Records excerpted from a collection:
• • • •
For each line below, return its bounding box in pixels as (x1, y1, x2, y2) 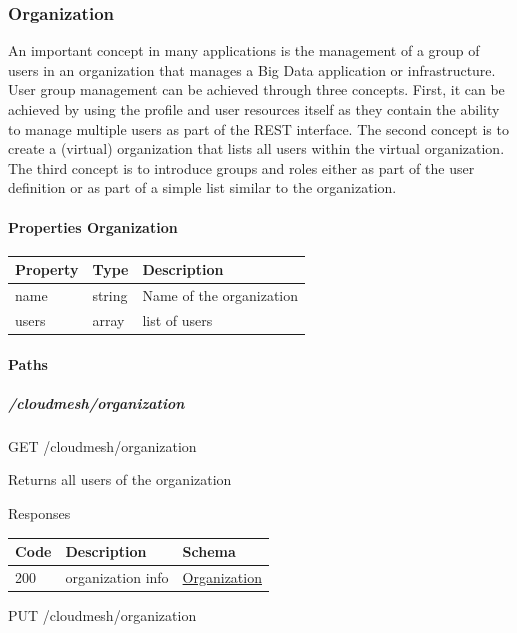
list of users (142, 309, 213, 330)
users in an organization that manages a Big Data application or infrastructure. (8, 59, 496, 80)
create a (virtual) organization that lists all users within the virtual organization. (8, 138, 505, 159)
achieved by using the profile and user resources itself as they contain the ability (8, 99, 500, 119)
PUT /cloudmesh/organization (8, 605, 197, 626)
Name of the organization (142, 285, 299, 306)
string (92, 285, 128, 306)
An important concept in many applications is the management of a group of (8, 40, 480, 61)
• • • •
Working from the data above, extract solely the lines from the one containing "users in an" through the one containing "achieved by using", exactly as they appear, both included.

users in an organization that manages a Big Data application or infrastructure. (8, 59, 496, 80)
create a (virtual) organization that lists all users within the virtual organization. (8, 138, 505, 159)
achieved by using the profile and user resources itself as they contain the ability (8, 99, 500, 119)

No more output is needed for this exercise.